I vote in person with my vote.
I have a call in to my senator’s office, where
I’m almost in tears saying these words to
whomever answers the phone—it’s the words
themselves, not what they call for, or where
they’re from. I have a voice I can sometimes find
when my head’s in a book, distracted and aware,
a voice that runs lines across a teleprompter,
clearing faces, lighting red up into gold as it
booms and twirls and fails to leave a place
for those voices inside me grown fingery
and inarticulate, too faint this time through
the copier to stand next to something so clean
and bright and blue. Blow some air out of
my lips, steal me into the kitchen—it’s all metallic
and you know, I sit there. I don’t put my head
in my hands. I hold it right up. All this
traveling, shifting between positions, negotiating
the anticipated movements of a crowd, or
pausing too long in the spot on
the carpet which causes the automatic doors
to open, while large shadows move across
the big-box parking lot, the cola sloshes
in a glass on deck in a storm, and the signs in
the community garden ask joggers to
keep out, as if limits weren’t absurd now that
the seasons scatter their days like
pieces across some horrible game board.
I try to rest. I’m no good at it. I sit a chair down
in the shower, and put myself in with
all my clothes on. I press stacks of biographies
between my hands, walk them from
room to room. I can participate in a process,
contribute to, delighted to, I’m happy to
hand you my role. I have an aesthetic. I apply
duct-tape to my car, duct-tape to the camera, to
the listening device, to an individual notebook,
to a big stack of them—I am a person
with a thing about doing my work. The caucuses
start, and we can all see this difference
as making things the same. I’m no different.
I mean I find I have no new friends.

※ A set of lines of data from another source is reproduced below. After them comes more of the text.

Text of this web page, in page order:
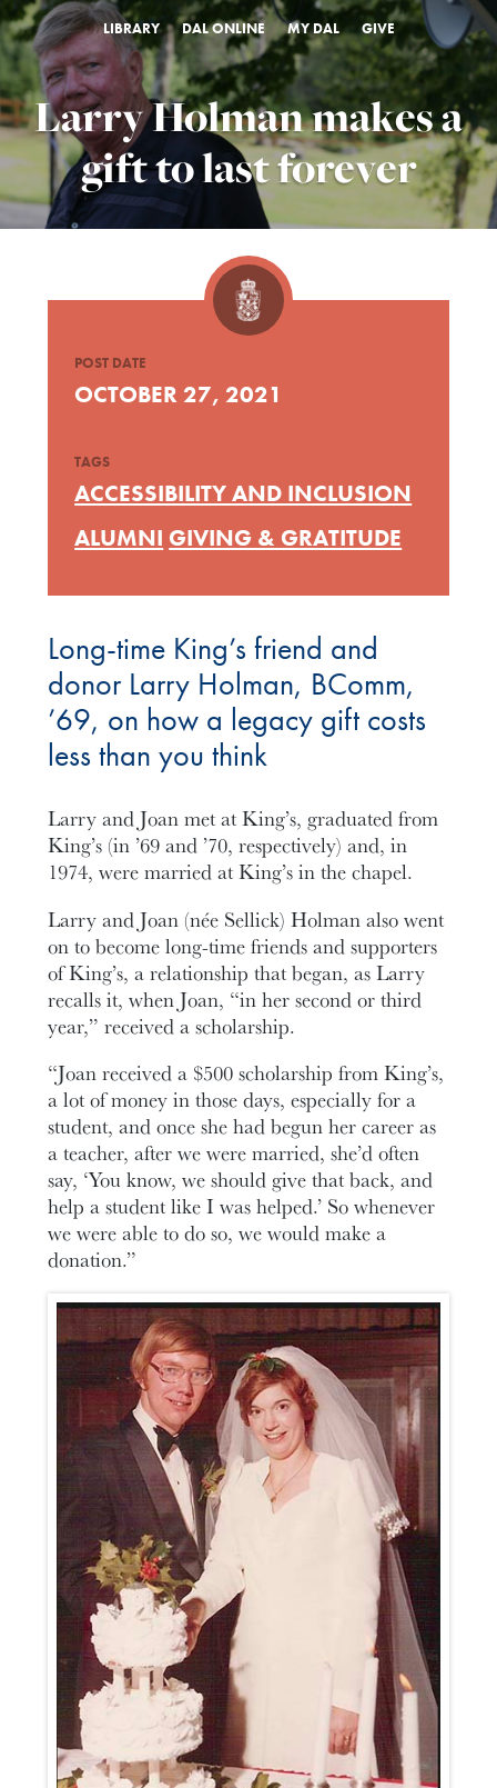
LIBRARY DAL ONLINE MY DAL GIVE
Larry Holman makes a
gift to last forever
Long-time King’s friend and
donor Larry Holman, BComm,
’69, on how a legacy gift costs
less than you think
Larry and Joan met at King’s, graduated from
King’s (in ’69 and ’70, respectively) and, in
1974, were married at King’s in the chapel.
Larry and Joan (née Sellick) Holman also went
on to become long-time friends and supporters
of King’s, a relationship that began, as Larry
recalls it, when Joan, “in her second or third
year,” received a scholarship.
“Joan received a $500 scholarship from King’s,
a lot of money in those days, especially for a
student, and once she had begun her career as
a teacher, after we were married, she’d often
say, ‘You know, we should give that back, and
help a student like I was helped.’ So whenever
we were able to do so, we would make a
donation.”
POST DATE
OCTOBER 27, 2021
TAGS
ACCESSIBILITY AND INCLUSION
ALUMNI GIVING & GRATITUDE

I walk
around alone, and I can’t quite tell
when I’m asleep anymore. My body carries me
to the windows of the mattress shop, lays me
against the tinted glass. I’m trying to be
a person who asks difficult questions, who one
can’t get things by, but as I prepare my responses,
I find myself offering to get a cup of coffee
for a person I dislike, then a person I like, then
myself again. I leave the lines I stand in all the time.

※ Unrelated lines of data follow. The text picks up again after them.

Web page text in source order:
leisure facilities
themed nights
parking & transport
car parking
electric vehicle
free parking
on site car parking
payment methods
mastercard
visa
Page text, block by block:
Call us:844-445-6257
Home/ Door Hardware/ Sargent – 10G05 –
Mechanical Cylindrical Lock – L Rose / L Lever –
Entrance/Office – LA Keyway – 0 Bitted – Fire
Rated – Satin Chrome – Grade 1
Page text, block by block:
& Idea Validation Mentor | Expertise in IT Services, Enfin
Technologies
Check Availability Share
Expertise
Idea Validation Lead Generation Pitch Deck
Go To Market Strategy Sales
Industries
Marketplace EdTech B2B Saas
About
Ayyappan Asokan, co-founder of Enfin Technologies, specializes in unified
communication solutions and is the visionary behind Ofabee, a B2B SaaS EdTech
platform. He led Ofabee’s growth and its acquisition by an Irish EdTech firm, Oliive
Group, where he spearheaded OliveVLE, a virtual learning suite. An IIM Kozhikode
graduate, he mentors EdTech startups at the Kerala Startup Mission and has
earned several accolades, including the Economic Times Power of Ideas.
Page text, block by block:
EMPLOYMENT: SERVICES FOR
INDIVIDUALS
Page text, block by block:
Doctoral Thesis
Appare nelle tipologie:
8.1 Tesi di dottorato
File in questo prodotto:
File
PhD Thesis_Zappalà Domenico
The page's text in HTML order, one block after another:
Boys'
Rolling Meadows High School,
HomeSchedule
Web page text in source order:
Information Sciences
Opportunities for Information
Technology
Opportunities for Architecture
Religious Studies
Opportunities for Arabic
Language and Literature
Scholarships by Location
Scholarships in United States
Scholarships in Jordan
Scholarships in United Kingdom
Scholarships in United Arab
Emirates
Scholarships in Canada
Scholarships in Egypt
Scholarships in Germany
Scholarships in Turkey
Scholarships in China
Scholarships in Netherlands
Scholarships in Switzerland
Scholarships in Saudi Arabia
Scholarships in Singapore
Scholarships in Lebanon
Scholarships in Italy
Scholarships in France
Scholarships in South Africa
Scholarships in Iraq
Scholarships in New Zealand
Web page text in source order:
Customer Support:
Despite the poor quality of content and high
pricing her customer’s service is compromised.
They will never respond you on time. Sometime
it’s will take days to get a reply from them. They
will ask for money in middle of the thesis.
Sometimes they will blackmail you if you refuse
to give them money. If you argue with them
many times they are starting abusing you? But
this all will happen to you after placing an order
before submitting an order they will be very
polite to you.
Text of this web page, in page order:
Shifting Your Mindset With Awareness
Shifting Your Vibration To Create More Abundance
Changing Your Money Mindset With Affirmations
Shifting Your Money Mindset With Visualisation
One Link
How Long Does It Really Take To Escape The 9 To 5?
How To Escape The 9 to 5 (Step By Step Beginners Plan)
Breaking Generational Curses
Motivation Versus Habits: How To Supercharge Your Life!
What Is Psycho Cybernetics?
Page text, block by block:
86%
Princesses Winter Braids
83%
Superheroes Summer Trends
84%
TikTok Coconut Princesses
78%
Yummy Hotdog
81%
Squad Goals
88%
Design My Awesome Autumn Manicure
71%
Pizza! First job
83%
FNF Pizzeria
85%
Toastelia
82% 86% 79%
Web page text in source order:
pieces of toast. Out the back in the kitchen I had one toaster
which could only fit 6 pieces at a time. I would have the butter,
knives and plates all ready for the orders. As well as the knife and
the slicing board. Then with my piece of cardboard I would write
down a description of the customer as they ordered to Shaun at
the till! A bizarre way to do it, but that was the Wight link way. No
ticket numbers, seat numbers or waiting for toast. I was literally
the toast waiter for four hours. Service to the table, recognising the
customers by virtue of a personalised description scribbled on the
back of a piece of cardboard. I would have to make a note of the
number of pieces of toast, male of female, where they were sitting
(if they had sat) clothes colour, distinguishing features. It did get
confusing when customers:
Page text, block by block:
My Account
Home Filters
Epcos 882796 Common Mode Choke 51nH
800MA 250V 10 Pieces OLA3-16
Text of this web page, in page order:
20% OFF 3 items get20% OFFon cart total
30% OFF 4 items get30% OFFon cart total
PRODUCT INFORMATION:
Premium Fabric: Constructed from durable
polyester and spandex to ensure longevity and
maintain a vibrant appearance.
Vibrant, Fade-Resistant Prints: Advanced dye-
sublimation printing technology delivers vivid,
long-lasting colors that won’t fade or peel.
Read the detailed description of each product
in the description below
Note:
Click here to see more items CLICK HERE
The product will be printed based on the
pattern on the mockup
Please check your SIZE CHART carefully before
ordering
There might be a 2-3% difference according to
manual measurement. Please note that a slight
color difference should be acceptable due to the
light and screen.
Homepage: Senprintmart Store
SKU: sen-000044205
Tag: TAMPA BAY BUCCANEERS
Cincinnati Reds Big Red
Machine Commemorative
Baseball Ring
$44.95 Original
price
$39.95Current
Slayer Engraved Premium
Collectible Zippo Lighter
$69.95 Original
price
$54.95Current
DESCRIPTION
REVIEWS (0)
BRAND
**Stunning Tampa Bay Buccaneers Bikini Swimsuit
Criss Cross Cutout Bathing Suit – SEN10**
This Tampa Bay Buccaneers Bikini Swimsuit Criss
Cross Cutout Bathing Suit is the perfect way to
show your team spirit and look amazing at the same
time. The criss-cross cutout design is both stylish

I have no sense of these words, what
they meant to me. My eyes soften at what feels
a tender moment, but then I find I read it wrong,
it’s formal, professional, an exchange
of gray-blue tones. I’m holding my hands
in the air above the keypad of an ATM machine,
unsure of my next move. I’ve made a political
donation or two, but it feels now like I’ve come out
of a fever, a hole under the blanket, the edge
of which kept coming off my toes. The bus turns
around in the lot, stops, and opens the door. The driver
says we can get off and then back on if we want.
If it were my car, I’d have a pile of glass carafes in
the back seat, aprons, work shoes, golden photos
of dewy gardens in southern New England,
elephant-colored etchings of trash heaps, a corbeil of
diplomas, some fake and some real, matted together
on the seat from the rains, because I have
no windows, no doors, no car, and nowhere
I mean to go. These are the words I walk
around with, because the ones I want
are gone. We already found them, if you remember.
We brought them out in front of everybody,
and we burned them right up.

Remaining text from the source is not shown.